Activity = Pick out and copy every line below that has the word "because".

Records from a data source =
┄┄┄┄┄┄┄┄┄┄

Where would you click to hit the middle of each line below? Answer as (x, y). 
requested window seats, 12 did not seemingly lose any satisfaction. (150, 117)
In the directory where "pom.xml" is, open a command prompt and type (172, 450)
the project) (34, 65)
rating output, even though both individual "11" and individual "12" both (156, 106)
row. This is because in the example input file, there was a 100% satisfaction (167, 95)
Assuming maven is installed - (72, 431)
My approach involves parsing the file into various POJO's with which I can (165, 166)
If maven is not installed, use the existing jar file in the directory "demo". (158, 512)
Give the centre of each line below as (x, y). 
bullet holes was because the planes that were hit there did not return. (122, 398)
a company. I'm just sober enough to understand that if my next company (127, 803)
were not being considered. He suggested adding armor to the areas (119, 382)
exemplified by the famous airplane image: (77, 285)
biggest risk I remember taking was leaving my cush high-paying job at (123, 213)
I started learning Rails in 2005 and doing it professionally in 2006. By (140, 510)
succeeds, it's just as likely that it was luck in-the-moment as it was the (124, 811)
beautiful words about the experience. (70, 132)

┄┄┄┄┄┄┄┄┄┄

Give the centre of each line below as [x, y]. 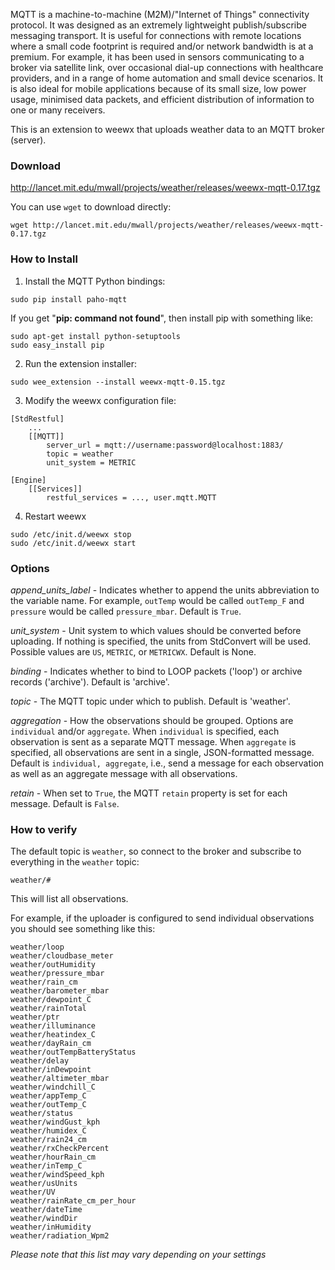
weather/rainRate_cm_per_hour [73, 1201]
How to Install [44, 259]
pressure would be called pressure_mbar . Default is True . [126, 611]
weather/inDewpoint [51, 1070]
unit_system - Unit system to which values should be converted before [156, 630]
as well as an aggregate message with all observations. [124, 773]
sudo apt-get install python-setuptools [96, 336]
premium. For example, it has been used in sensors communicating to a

┄┄┄┄┄┄┄┄┄┄

Response box =
row. This is because in the example input file, there was a 100% satisfaction (167, 95)
bullet holes was because the planes that were hit there did not return. (122, 398)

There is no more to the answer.